Nothing but the lines below from the one holding "Step-by-Step Guide" up to and including the one holding "fluctuations." should be copied, exactly and without pictures.

─── Data in this exercise

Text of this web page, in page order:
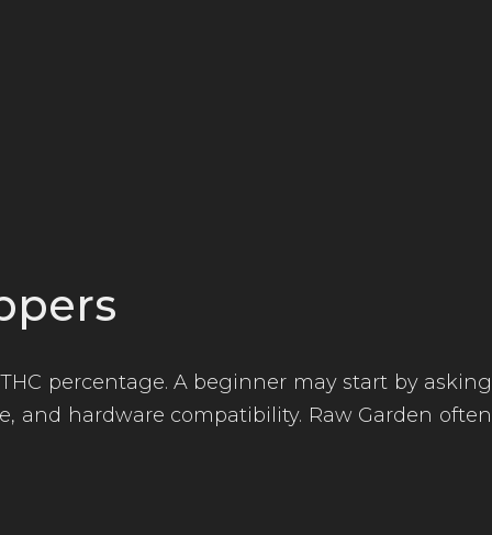
percentage. A beginner may start by asking
and hardware compatibility. Raw Garden often
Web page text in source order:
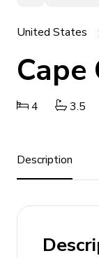
United States
Cape
4 3.5
Description
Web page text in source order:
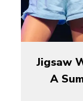
Jigsaw
A
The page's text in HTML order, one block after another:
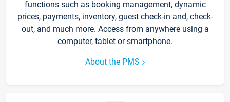
functions such as booking management, dynamic
prices, payments, inventory, guest check-in and, check-
out, and much more. Access from anywhere using a
computer, tablet or smartphone.
About the PMS
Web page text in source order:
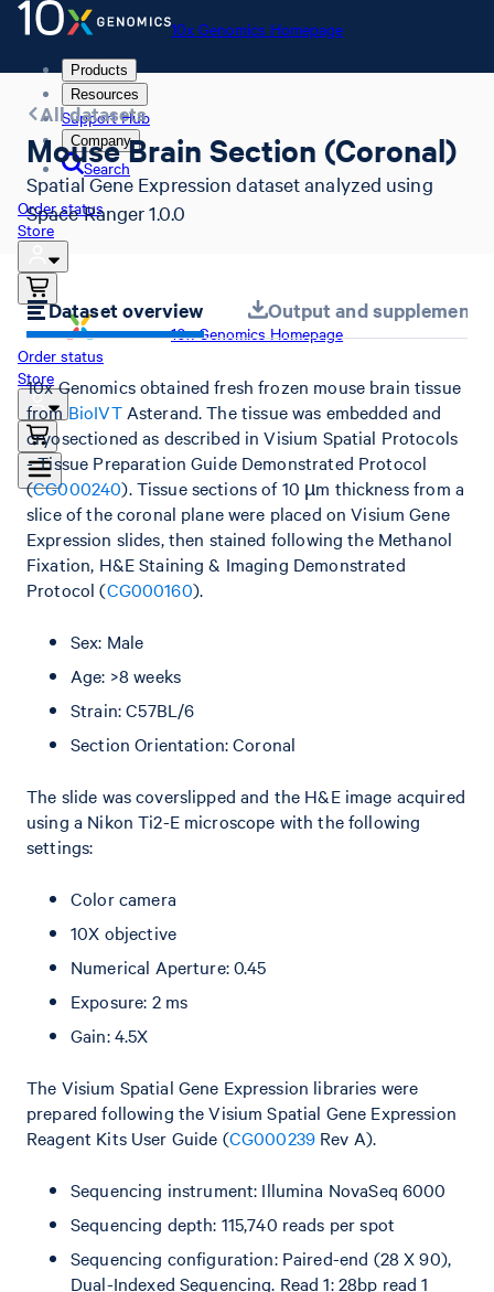
10x Genomics Homepage
Products
Resources
Support Hub
Company
Search
Order status
Store
10x Genomics Homepage
Order status
Store
All datasets
Mouse Brain Section (Coronal)
Spatial Gene Expression dataset analyzed using
Space Ranger 1.0.0
Dataset overview Output and
10x Genomics obtained fresh frozen mouse brain tissue
fromBioIVTAsterand. The tissue was embedded and
cryosectioned as described in Visium Spatial Protocols
- Tissue Preparation Guide Demonstrated Protocol
(CG000240). Tissue sections of 10 µm thickness from a
slice of the coronal plane were placed on Visium Gene
Expression slides, then stained following the Methanol
Fixation, H&E Staining & Imaging Demonstrated
Protocol (CG000160).
Sex: Male
Age: >8 weeks
Strain: C57BL/6
Section Orientation: Coronal
The slide was coverslipped and the H&E image acquired
using a Nikon Ti2-E microscope with the following
settings:
Color camera
10X objective
Numerical Aperture: 0.45
Exposure: 2 ms
Gain: 4.5X
The Visium Spatial Gene Expression libraries were
prepared following the Visium Spatial Gene Expression
Reagent Kits User Guide (CG000239Rev A).
Sequencing instrument: Illumina NovaSeq 6000
Sequencing depth: 115,740 reads per spot
Sequencing configuration: Paired-end (28 X 90),
Dual-Indexed Sequencing. Read 1: 28bp read 1
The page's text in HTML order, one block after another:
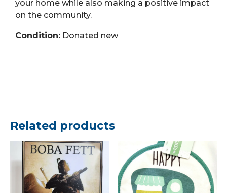
your home while also making a positive impact
on the community.
Condition: Donated new
Related products
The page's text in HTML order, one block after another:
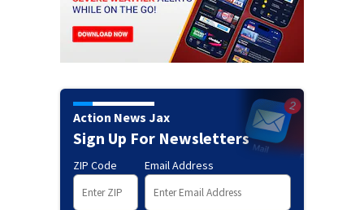
Action News Jax
Sign Up For Newsletters
ZIP Code Email Address
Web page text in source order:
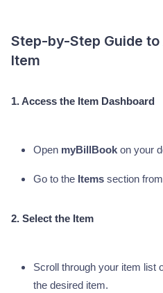
Step-by-Step Guide
Item
1. Access the Item Dashboard
Open myBillBook on your
Go to the Items section
2. Select the Item
Scroll through your item list
the desired item.
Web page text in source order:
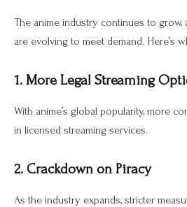
The anime industry continues to grow,
are evolving to meet demand. Here’s
1. More Legal Streaming
With anime’s global popularity, more
in licensed streaming services.
2. Crackdown on Piracy
As the industry expands, stricter
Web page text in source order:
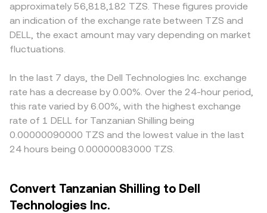
approximately 56,818,182 TZS. These figures provide
an indication of the exchange rate between TZS and
DELL, the exact amount may vary depending on market
fluctuations.
In the last 7 days, the Dell Technologies Inc. exchange
rate has a decrease by 0.00%. Over the 24-hour period,
this rate varied by 6.00%, with the highest exchange
rate of 1 DELL for Tanzanian Shilling being
0.00000090000 TZS and the lowest value in the last
24 hours being 0.00000083000 TZS.
Convert Tanzanian Shilling to Dell
Technologies Inc.
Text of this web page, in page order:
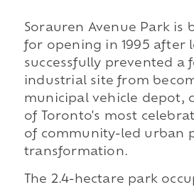
Sorauren Avenue Park is
for opening in 1995 after
successfully prevented a
industrial site from
municipal vehicle depot,
of Toronto's most
of community-led urban
transformation.
The 2.4-hectare park
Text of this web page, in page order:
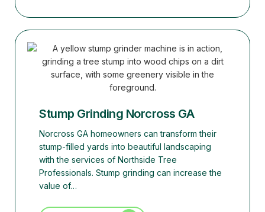
Stump Grinding Norcross GA
Norcross GA homeowners can transform their
stump-filled yards into beautiful landscaping
with the services of Northside Tree
Professionals. Stump grinding can increase the
value of…
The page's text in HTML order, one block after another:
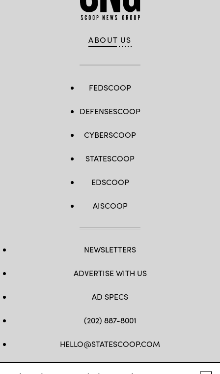
ABOUT US
FEDSCOOP
DEFENSESCOOP
CYBERSCOOP
STATESCOOP
EDSCOOP
AISCOOP
NEWSLETTERS
ADVERTISE WITH US
AD SPECS
(202) 887-8001
HELLO@STATESCOOP.COM
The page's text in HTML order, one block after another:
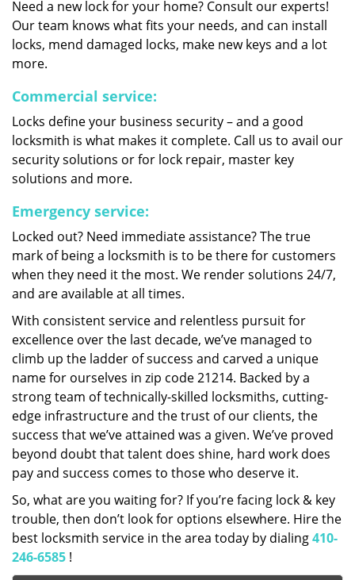
Need a new lock for your home? Consult our experts!
Our team knows what fits your needs, and can install
locks, mend damaged locks, make new keys and a lot
more.
Commercial service:
Locks define your business security – and a good
locksmith is what makes it complete. Call us to avail our
security solutions or for lock repair, master key
solutions and more.
Emergency service:
Locked out? Need immediate assistance? The true
mark of being a locksmith is to be there for customers
when they need it the most. We render solutions 24/7,
and are available at all times.
With consistent service and relentless pursuit for
excellence over the last decade, we’ve managed to
climb up the ladder of success and carved a unique
name for ourselves in zip code 21214. Backed by a
strong team of technically-skilled locksmiths, cutting-
edge infrastructure and the trust of our clients, the
success that we’ve attained was a given. We’ve proved
beyond doubt that talent does shine, hard work does
pay and success comes to those who deserve it.
So, what are you waiting for? If you’re facing lock & key
trouble, then don’t look for options elsewhere. Hire the
best locksmith service in the area today by dialing410-
246-6585 !
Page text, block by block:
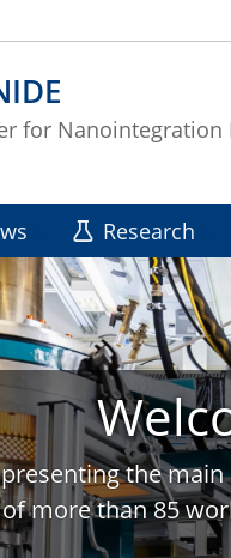
for Nanointegration
Research
the
more than 85
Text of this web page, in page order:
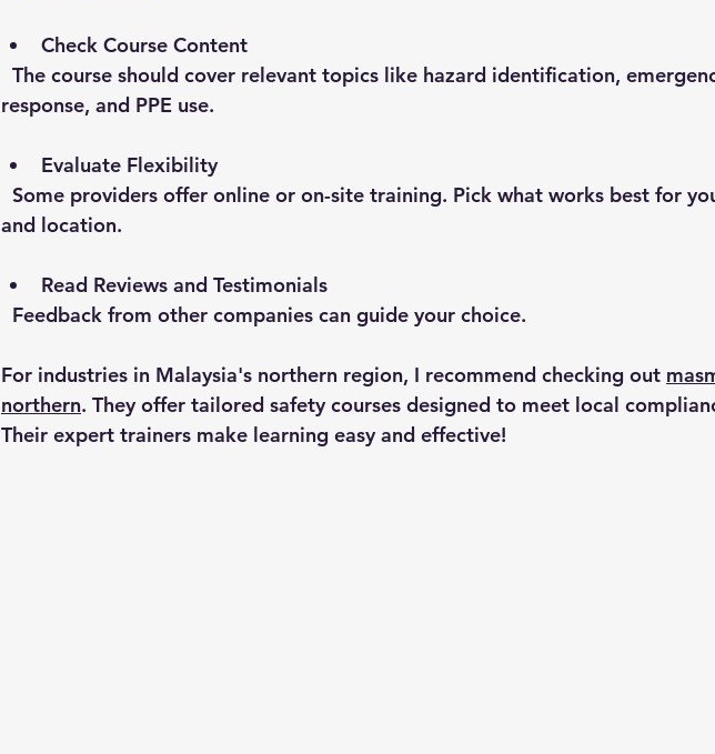
Check Course Content
response, and PPE use.
Evaluate Flexibility
and location.
Read Reviews and Testimonials
  Feedback from other companies can guide your choice.
For industries in Malaysia's northern region, I recommend checking out
northern. They offer tailored safety courses designed to meet local
Their expert trainers make learning easy and effective!
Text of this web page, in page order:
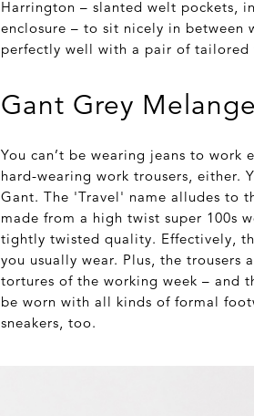
Harrington – slanted welt pockets,
enclosure – to sit nicely in between
perfectly well with a pair of tailored
Gant Grey
You can’t be wearing jeans to work
hard-wearing work trousers, either.
Gant. The 'Travel' name alludes to
made from a high twist super 100s
tightly twisted quality. Effectively,
you usually wear. Plus, the trousers
tortures of the working week – and
be worn with all kinds of formal
sneakers, too.
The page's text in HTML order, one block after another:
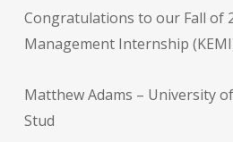
Congratulations to our Fall of
Management Internship
Matthew Adams – University
Stud
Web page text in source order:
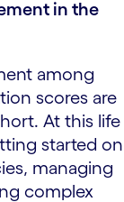
in the
among
scores are
At this life
started on
managing
complex
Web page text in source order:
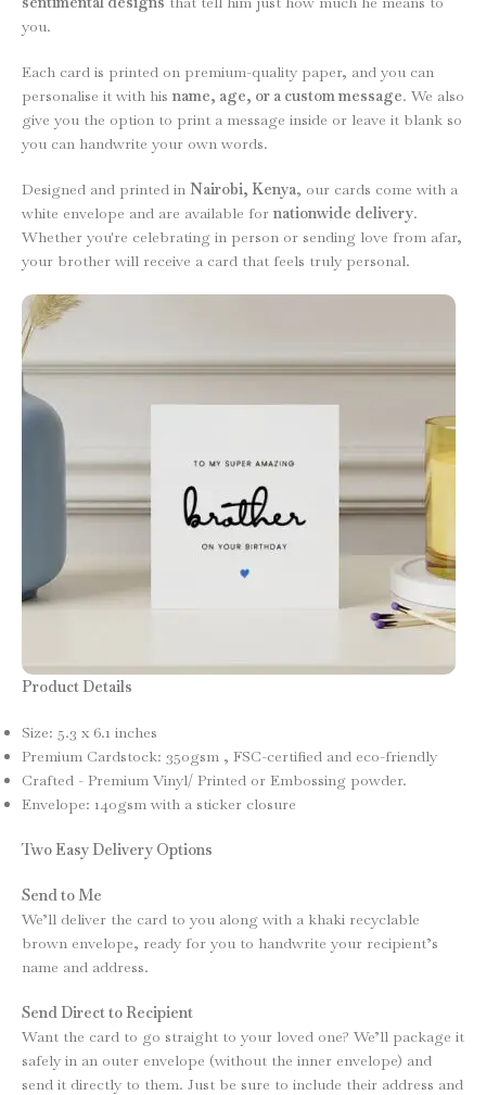
you.
Each card is printed on premium-quality paper, and you can
personalise it with his name, age, or a custom message. We also
give you the option to print a message inside or leave it blank so
you can handwrite your own words.
Designed and printed in Nairobi, Kenya, our cards come with a
white envelope and are available for nationwide delivery.
Whether you're celebrating in person or sending love from afar,
your brother will receive a card that feels truly personal.
Product Details
Size: 5.3 x 6.1 inches
Premium Cardstock: 350gsm , FSC-certified and eco-friendly
Crafted - Premium Vinyl/ Printed or Embossing powder.
Envelope: 140gsm with a sticker closure
Two Easy Delivery Options
Send to Me
We’ll deliver the card to you along with a khaki recyclable
brown envelope, ready for you to handwrite your recipient’s
name and address.
Send Direct to Recipient
Want the card to go straight to your loved one? We’ll package it
safely in an outer envelope (without the inner envelope) and
send it directly to them. Just be sure to include their address and

──────

### Solution for this problem
Step-by-Step Guide
Item
1. Access the Item Dashboard
Open myBillBook on your
Go to the Items section
2. Select the Item
Scroll through your item list
the desired item.
Web page text in source order:
The anime industry continues to grow,
are evolving to meet demand. Here’s
1. More Legal Streaming
With anime’s global popularity, more
in licensed streaming services.
2. Crackdown on Piracy
As the industry expands, stricter
Web page text in source order:
approximately 56,818,182 TZS. These figures provide
an indication of the exchange rate between TZS and
DELL, the exact amount may vary depending on market
fluctuations.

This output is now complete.